• _Action item_
Please print the listing that follows word for word, but skip any pictures it holds.

• _Material to process_
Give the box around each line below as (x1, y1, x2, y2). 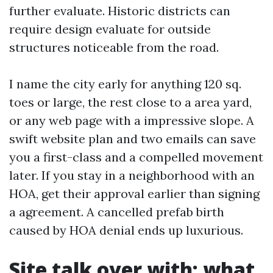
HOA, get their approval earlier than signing (9, 186, 260, 201)
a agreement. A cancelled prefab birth (9, 204, 224, 219)
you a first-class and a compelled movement (9, 149, 263, 165)
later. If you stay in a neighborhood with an (9, 168, 255, 183)
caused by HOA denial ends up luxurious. (9, 222, 243, 238)
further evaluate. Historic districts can (9, 3, 230, 18)
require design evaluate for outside (9, 21, 211, 37)
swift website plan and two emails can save (9, 131, 256, 146)

• _Solution for this problem_
Give the box around each line below as (x1, y1, x2, y2). 
HOA, get their approval earlier than signing (9, 186, 260, 201)
a agreement. A cancelled prefab birth (9, 204, 224, 219)
you a first-class and a compelled movement (9, 149, 263, 165)
later. If you stay in a neighborhood with an (9, 168, 255, 183)
caused by HOA denial ends up luxurious. (9, 222, 243, 238)
further evaluate. Historic districts can (9, 3, 230, 18)
require design evaluate for outside (9, 21, 211, 37)
swift website plan and two emails can save (9, 131, 256, 146)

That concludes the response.